[AMD Official Use Only - AMD Internal Distribution Only]

<snipped>
 
> > > >> --- a/app/test-pmd/macswap_sse.h
> > > >> +++ b/app/test-pmd/macswap_sse.h
> > > >> @@ -16,13 +16,13 @@ do_macswap(struct rte_mbuf *pkts[], uint16_t
> nb,
> > > >>        uint64_t ol_flags;
> > > >>        int i;
> > > >>        int r;
> > > >> -     __m128i addr0, addr1, addr2, addr3;
> > > >> +     register __m128i addr0, addr1, addr2, addr3;
> > > > Some compilers treat register as a no-op. Are you sure?
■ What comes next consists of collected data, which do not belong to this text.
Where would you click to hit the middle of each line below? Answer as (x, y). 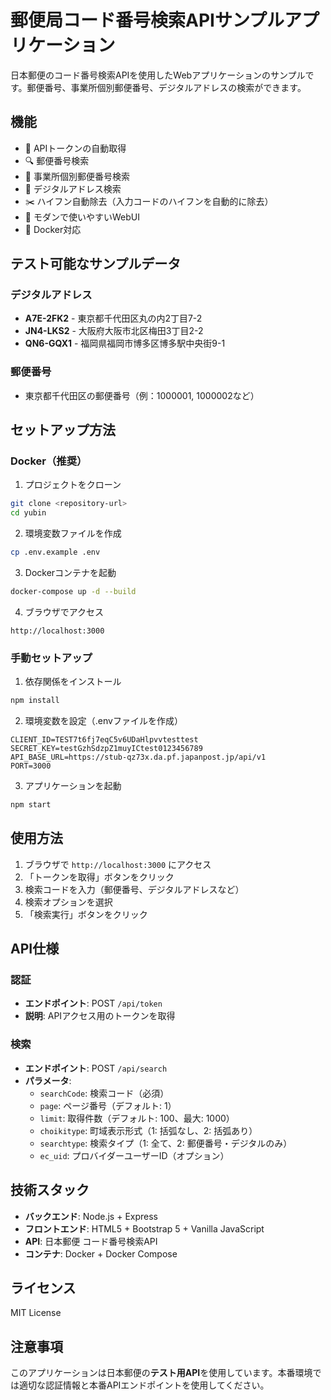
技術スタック (50, 1190)
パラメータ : (48, 1080)
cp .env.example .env (55, 552)
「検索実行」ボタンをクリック (86, 914)
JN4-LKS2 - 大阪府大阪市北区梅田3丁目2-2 (114, 331)
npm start (31, 805)
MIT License (36, 1313)
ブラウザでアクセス (64, 612)
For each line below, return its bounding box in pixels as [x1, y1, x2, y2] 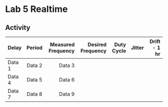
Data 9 [59, 91, 75, 98]
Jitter [130, 44, 144, 51]
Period [26, 44, 42, 51]
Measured [49, 41, 75, 48]
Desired [87, 41, 106, 48]
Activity [5, 23, 31, 32]
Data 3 [59, 62, 75, 69]
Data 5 [26, 76, 42, 83]
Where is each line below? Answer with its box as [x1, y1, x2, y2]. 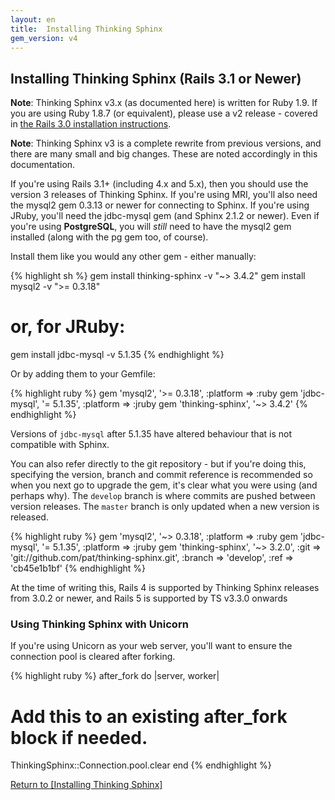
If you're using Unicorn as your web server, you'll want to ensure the [10, 640, 293, 652]
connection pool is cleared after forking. [10, 651, 176, 663]
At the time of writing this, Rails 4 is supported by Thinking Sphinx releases [10, 582, 320, 594]
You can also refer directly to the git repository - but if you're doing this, [10, 458, 307, 470]
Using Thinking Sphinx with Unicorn [10, 617, 189, 631]
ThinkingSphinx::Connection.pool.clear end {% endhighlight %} [10, 759, 272, 771]
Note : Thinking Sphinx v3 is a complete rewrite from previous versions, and [10, 137, 322, 150]
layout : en [10, 14, 56, 25]
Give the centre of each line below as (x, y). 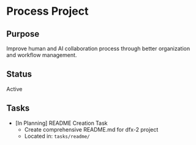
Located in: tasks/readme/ (57, 136)
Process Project (47, 11)
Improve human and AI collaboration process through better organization (98, 48)
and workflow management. (42, 55)
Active (14, 89)
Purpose (23, 34)
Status (19, 74)
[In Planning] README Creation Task (62, 123)
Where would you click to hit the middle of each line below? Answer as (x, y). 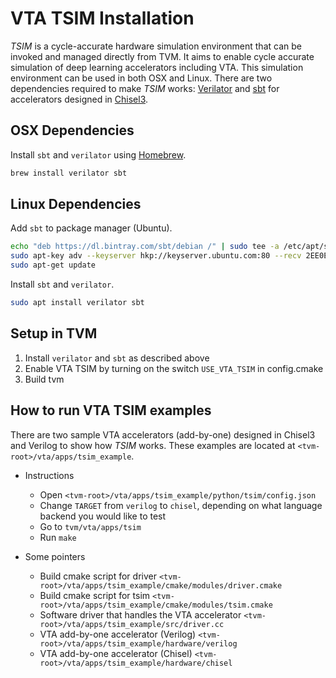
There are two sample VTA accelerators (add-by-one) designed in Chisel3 (163, 434)
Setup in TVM (54, 333)
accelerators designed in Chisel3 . (79, 99)
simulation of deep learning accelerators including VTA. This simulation (157, 67)
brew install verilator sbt (69, 173)
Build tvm (44, 379)
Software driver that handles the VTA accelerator (140, 614)
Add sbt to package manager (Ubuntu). (91, 228)
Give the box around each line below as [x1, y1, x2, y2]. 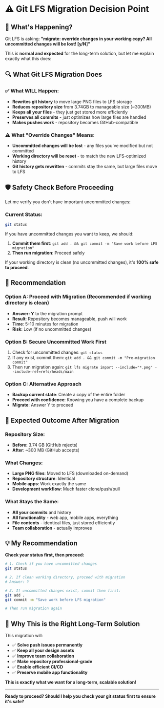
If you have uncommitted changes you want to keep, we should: [5, 231, 134, 236]
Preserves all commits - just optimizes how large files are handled [12, 114, 146, 120]
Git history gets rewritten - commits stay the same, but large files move [12, 163, 157, 169]
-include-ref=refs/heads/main [12, 369, 74, 374]
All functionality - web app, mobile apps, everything [12, 515, 119, 520]
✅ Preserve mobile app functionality [12, 669, 88, 675]
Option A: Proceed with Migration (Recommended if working [5, 293, 151, 300]
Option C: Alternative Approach [5, 380, 82, 387]
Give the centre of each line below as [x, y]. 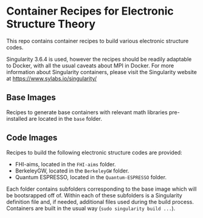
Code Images [32, 138]
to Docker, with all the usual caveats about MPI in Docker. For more [90, 66]
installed [17, 118]
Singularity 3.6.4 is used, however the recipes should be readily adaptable [99, 59]
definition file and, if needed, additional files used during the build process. [100, 202]
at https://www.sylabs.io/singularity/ [52, 78]
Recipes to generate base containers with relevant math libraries [87, 112]
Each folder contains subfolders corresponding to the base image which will [101, 189]
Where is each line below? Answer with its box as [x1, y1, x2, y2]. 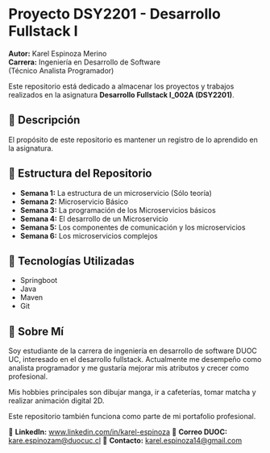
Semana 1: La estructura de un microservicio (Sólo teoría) [19, 188, 212, 197]
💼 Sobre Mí [8, 324, 64, 339]
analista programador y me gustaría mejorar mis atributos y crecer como [8, 364, 250, 373]
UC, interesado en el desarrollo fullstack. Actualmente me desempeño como [8, 355, 262, 364]
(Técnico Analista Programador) [8, 65, 114, 75]
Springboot [19, 276, 58, 285]
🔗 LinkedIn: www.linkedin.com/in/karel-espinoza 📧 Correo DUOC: [8, 427, 228, 437]
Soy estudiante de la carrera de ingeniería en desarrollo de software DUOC [8, 346, 258, 355]

Did you check
> with godbolt.
> > >
> > > Thank you Stephen, I have tested the code changes on Linux using GCC
> > > and Clang compiler.
> > >
> > > In both cases in Linux environment, we have seen the the values
> > > loaded onto register `xmm`.
> > >
> > > ```
> > > registerconst__m128i shfl_msk = _mm_set_epi8(15, 14, 13, 12, 5, 4,
> > > 3, 2, 1, 0, 11, 10, 9, 8, 7, 6); vmovdqaxmm0, xmmwordptr[rip+
> > > .LCPI0_0]
>
> Yep, that what I would probably expect: one time load before the loop starts,
> right?
> Curious  what exactly it would generate then if 'register' keyword is missed?
> BTW, on my box,  gcc-11  with '-O3 -msse4.2 ...'  I am seeing expected
> behavior without 'register' keyword.
> Is it some particular compiler version that misbehaves?
 
Thank you, Konstantin, for this pointer. I have been trying this understand this a bit more internally. Here are my observations
 
1. shuf simd ISA works on XMM register only.
2. Any values from variables has to be loaded to `xmm` register before processing.
3. when compiled for `-march=native` with compiler not aware (SoC Arch gcc weights) without patch might have generating with ` movzx   eax, BYTE PTR [rbp-48]`
4. when register keyword is applied for both shufl_mask and addr, the compiler generates trying to get the variables directly into xmm using ` vmovdqu (%rsi),%xmm1`
 
So, I think you are right, from gcc12.3 and gcc 13.1 which supports `-march=znver4` this problem will not come.
 
>
> > >
> > > ```
> > >
> > > Both cases we have performance improvement.
> > >
> > >
> > > Can you please help us understand if we have missed out something?
> >
> > Ok, not sure why compiler would not decide to already use a register here?